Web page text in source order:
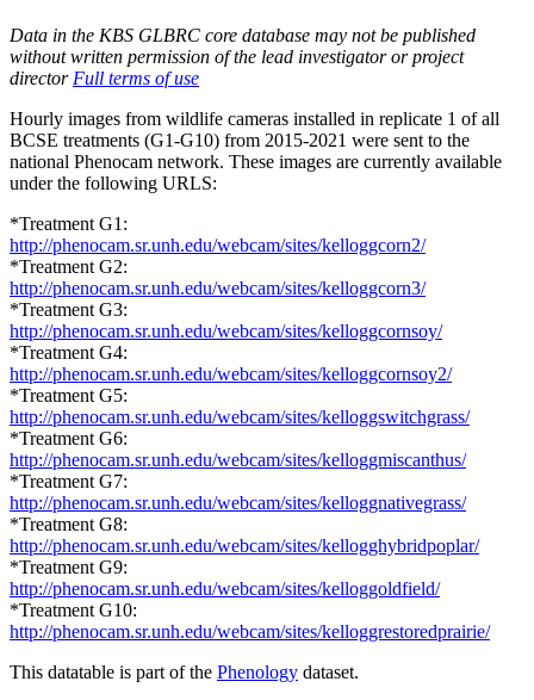
Data in the KBS GLBRC core database may not be published
without written permission of the lead investigator or project
director Full terms of use
Hourly images from wildlife cameras installed in replicate 1 of all
BCSE treatments (G1-G10) from 2015-2021 were sent to the
national Phenocam network. These images are currently available
under the following URLS:
*Treatment G1:
http://phenocam.sr.unh.edu/webcam/sites/kelloggcorn2/
*Treatment G2:
http://phenocam.sr.unh.edu/webcam/sites/kelloggcorn3/
*Treatment G3:
http://phenocam.sr.unh.edu/webcam/sites/kelloggcornsoy/
*Treatment G4:
http://phenocam.sr.unh.edu/webcam/sites/kelloggcornsoy2/
*Treatment G5:
http://phenocam.sr.unh.edu/webcam/sites/kelloggswitchgrass/
*Treatment G6:
http://phenocam.sr.unh.edu/webcam/sites/kelloggmiscanthus/
*Treatment G7:
http://phenocam.sr.unh.edu/webcam/sites/kelloggnativegrass/
*Treatment G8:
http://phenocam.sr.unh.edu/webcam/sites/kellogghybridpoplar/
*Treatment G9:
http://phenocam.sr.unh.edu/webcam/sites/kelloggoldfield/
*Treatment G10:
http://phenocam.sr.unh.edu/webcam/sites/kelloggrestoredprairie/
This datatable is part of the Phenology dataset.
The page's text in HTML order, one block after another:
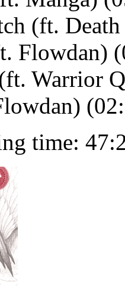
(ft.
Flowdan)
Warrior
time:
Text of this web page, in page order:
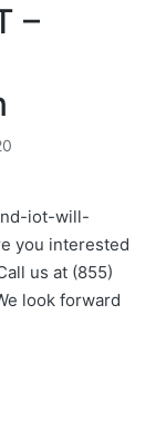
–
iot-will-
you interested
us at (855)
look forward
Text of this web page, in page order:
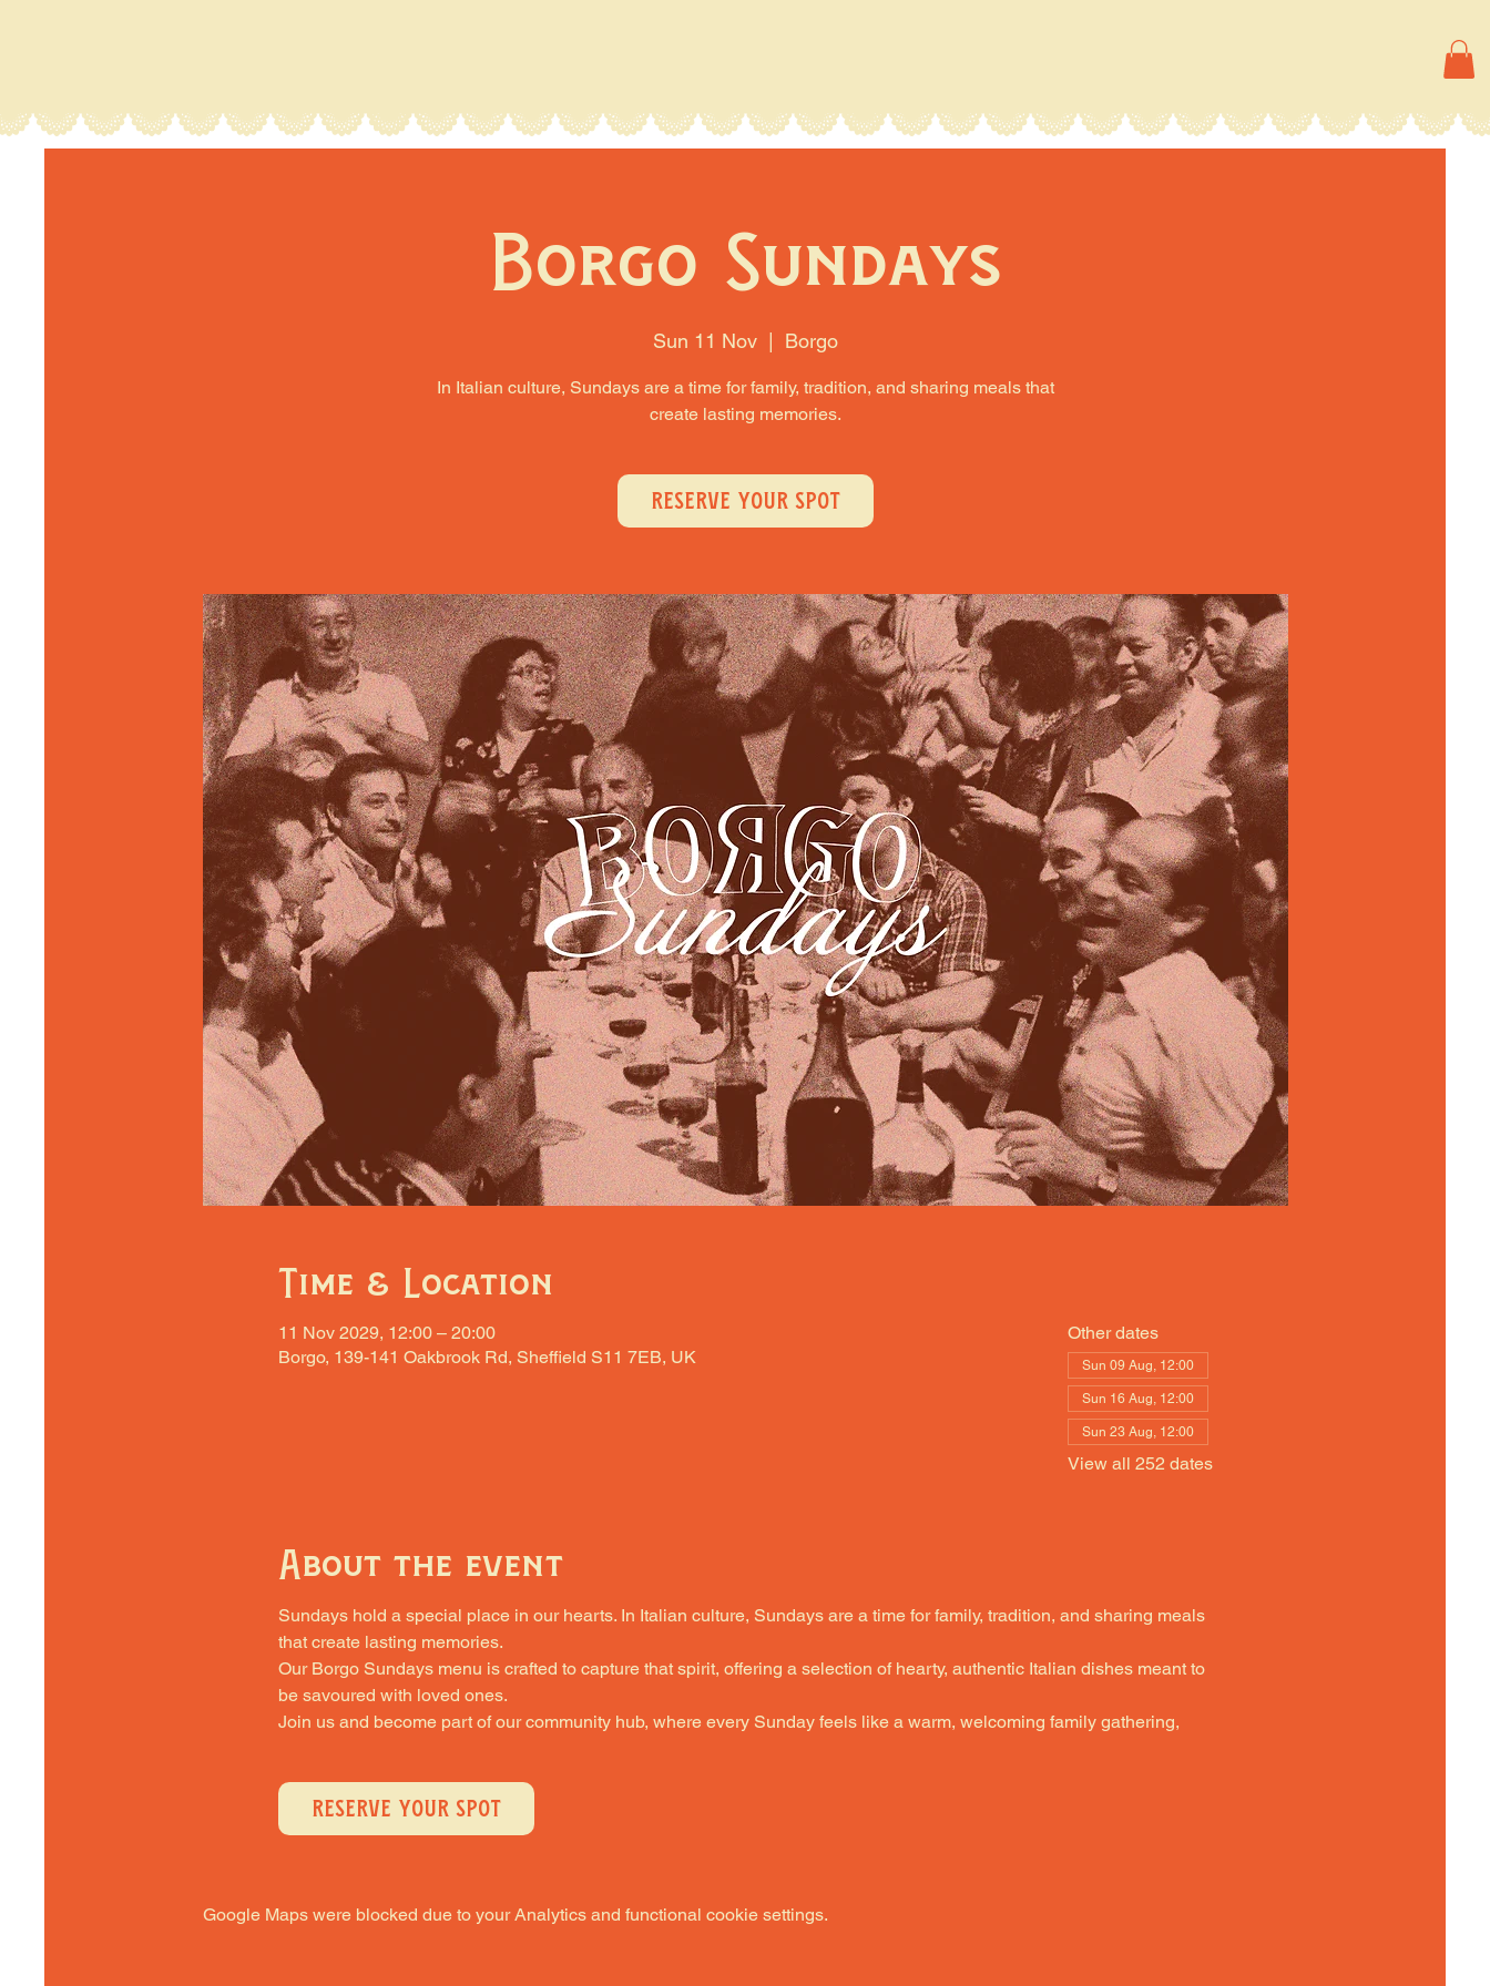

→ **PROBLEM TO SOLVE**:
Copy out each line of the entries above that holds "sites".

→ **ANSWER SPACE**:
http://phenocam.sr.unh.edu/webcam/sites/kelloggcorn2/
http://phenocam.sr.unh.edu/webcam/sites/kelloggcorn3/
http://phenocam.sr.unh.edu/webcam/sites/kelloggcornsoy/
http://phenocam.sr.unh.edu/webcam/sites/kelloggcornsoy2/
http://phenocam.sr.unh.edu/webcam/sites/kelloggswitchgrass/
http://phenocam.sr.unh.edu/webcam/sites/kelloggmiscanthus/
http://phenocam.sr.unh.edu/webcam/sites/kelloggnativegrass/
http://phenocam.sr.unh.edu/webcam/sites/kellogghybridpoplar/
http://phenocam.sr.unh.edu/webcam/sites/kelloggoldfield/
http://phenocam.sr.unh.edu/webcam/sites/kelloggrestoredprairie/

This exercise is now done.